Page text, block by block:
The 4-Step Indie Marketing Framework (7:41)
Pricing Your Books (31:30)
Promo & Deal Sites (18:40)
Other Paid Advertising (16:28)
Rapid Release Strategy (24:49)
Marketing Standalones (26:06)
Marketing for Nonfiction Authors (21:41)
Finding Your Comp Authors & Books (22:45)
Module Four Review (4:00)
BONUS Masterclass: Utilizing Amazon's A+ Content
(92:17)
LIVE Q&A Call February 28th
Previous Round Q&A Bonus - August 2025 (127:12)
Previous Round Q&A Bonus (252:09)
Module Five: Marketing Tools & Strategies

● ● ● ● ● ● ●

WHAT IS BEING ASKED> Retype the material above, character for character.

TASK SOLUTION>
Page text, block by block:
The 4-Step Indie Marketing Framework (7:41)
Pricing Your Books (31:30)
Promo & Deal Sites (18:40)
Other Paid Advertising (16:28)
Rapid Release Strategy (24:49)
Marketing Standalones (26:06)
Marketing for Nonfiction Authors (21:41)
Finding Your Comp Authors & Books (22:45)
Module Four Review (4:00)
BONUS Masterclass: Utilizing Amazon's A+ Content
(92:17)
LIVE Q&A Call February 28th
Previous Round Q&A Bonus - August 2025 (127:12)
Previous Round Q&A Bonus (252:09)
Module Five: Marketing Tools & Strategies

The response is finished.